Il ricorrente chiede l’annullamento di un provvedimento amministrativo che ha ricevuto, il quale ha accertato l’inosservanza dell’obbligo vaccinale contro il COVID-19 e ha comportato la sospensione immediata dal servizio lavorativo. Tale provvedimento si basa su una circolare di riferimento, che il ricorrente intende impugnare.
Inoltre, ha richiesto la sospensione degli effetti del provvedimento impugnato, ovvero la revoca immediata della sospensione dal servizio, considerandolo ingiusto o illegittimo.
Il ricorrente ha anche formulato una serie di domande di carattere più ampio, che riguardano aspetti di diritto europeo e costituzionale:
- Ha chiesto di disapplicare o ottenere un rinvio pregiudiziale alla Corte di Giustizia dell’UE riguardo alle norme nazionali invocate (Dl 44/2021, Dl 127/2021, Dl 172/2021 e le loro leggi di conversione), ritenendo possano essere in contrasto con norme di diritto comunitario.

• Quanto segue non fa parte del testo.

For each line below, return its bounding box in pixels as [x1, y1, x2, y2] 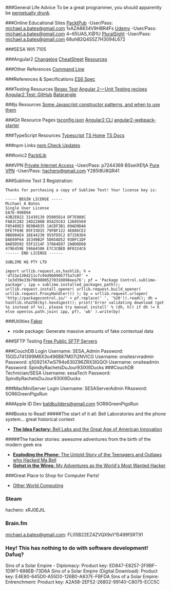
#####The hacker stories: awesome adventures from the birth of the [5, 436, 151, 442]
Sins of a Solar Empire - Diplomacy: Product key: [5, 562, 108, 568]
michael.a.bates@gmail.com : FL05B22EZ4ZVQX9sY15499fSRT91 [5, 531, 143, 538]
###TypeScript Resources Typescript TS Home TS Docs [5, 132, 125, 138]
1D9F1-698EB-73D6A [5, 568, 50, 574]
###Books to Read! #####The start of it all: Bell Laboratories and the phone [5, 411, 166, 417]
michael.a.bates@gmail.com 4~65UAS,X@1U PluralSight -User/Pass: [5, 31, 151, 37]
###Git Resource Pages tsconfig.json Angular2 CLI [5, 117, 113, 123]
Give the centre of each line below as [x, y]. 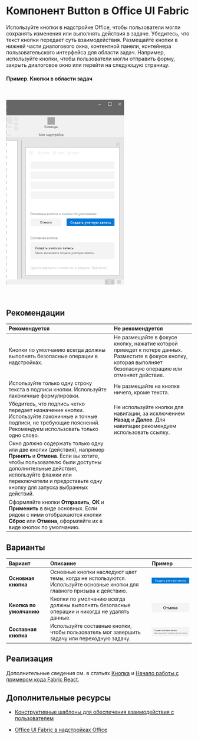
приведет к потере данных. [148, 349]
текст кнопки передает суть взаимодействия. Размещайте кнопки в [92, 40]
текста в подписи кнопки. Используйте [58, 389]
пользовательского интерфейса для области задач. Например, [86, 52]
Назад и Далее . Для [140, 419]
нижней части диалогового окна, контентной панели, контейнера [89, 46]
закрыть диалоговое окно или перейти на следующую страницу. [88, 65]
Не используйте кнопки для [149, 407]
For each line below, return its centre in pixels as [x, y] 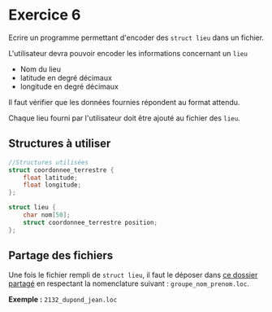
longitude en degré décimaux [69, 86]
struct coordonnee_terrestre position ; [91, 222]
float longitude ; [52, 185]
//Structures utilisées [49, 162]
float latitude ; [51, 178]
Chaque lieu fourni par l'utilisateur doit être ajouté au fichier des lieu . [125, 118]
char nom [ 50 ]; [47, 215]
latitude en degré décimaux [66, 77]

- Ha inoltre proposto questioni di legittimità costituzionale delle stesse norme davanti alla Corte Costituzionale, presumibilmente per verificare la compatibilità delle misure adottate con i principi costituzionali fondamentali.
Infine, ha chiesto che il Ministero della Difesa sia condannato al risarcimento dei danni subiti a causa dell’esecuzione del provvedimento impugnato, considerando che l’adozione di quest’ultimo avrebbe arrecato un danno ingiusto o eccessivo.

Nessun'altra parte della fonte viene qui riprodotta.